What needs to be done: Write every line below out again exactly, images omitted.

Input records:
* * *

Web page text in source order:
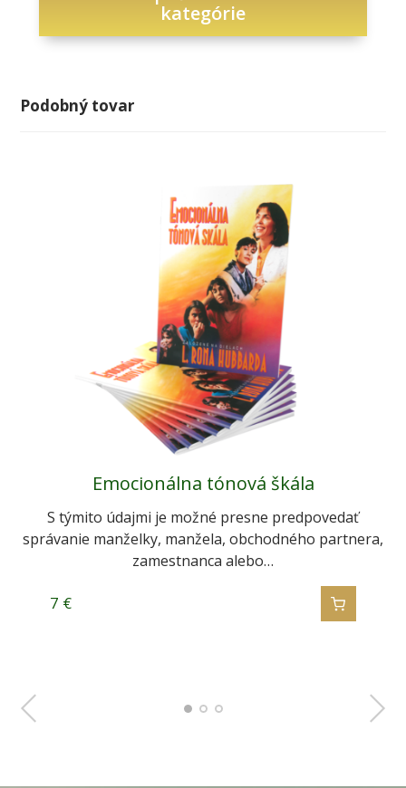
kategórie
Podobný tovar
Emocionálna tónová škála
S týmito údajmi je možné presne predpovedať
správanie manželky, manžela, obchodného partnera,
zamestnanca alebo…
7 €
Komunikácia
"Človek je živý do tej miery, do akej dokáže
komunikovať.” Ako má človek hovoriť,…
7 €
Základy PR (public relations)
Neviete, ako presadiť dobrý produkt alebo myšlienku
a dostať ich medzi ľudí? Public relations…
7 €

* * *

Response area:
Web page text in source order:
kategórie
Podobný tovar
Emocionálna tónová škála
S týmito údajmi je možné presne predpovedať
správanie manželky, manžela, obchodného partnera,
zamestnanca alebo…
7 €
Komunikácia
"Človek je živý do tej miery, do akej dokáže
komunikovať.” Ako má človek hovoriť,…
7 €
Základy PR (public relations)
Neviete, ako presadiť dobrý produkt alebo myšlienku
a dostať ich medzi ľudí? Public relations…
7 €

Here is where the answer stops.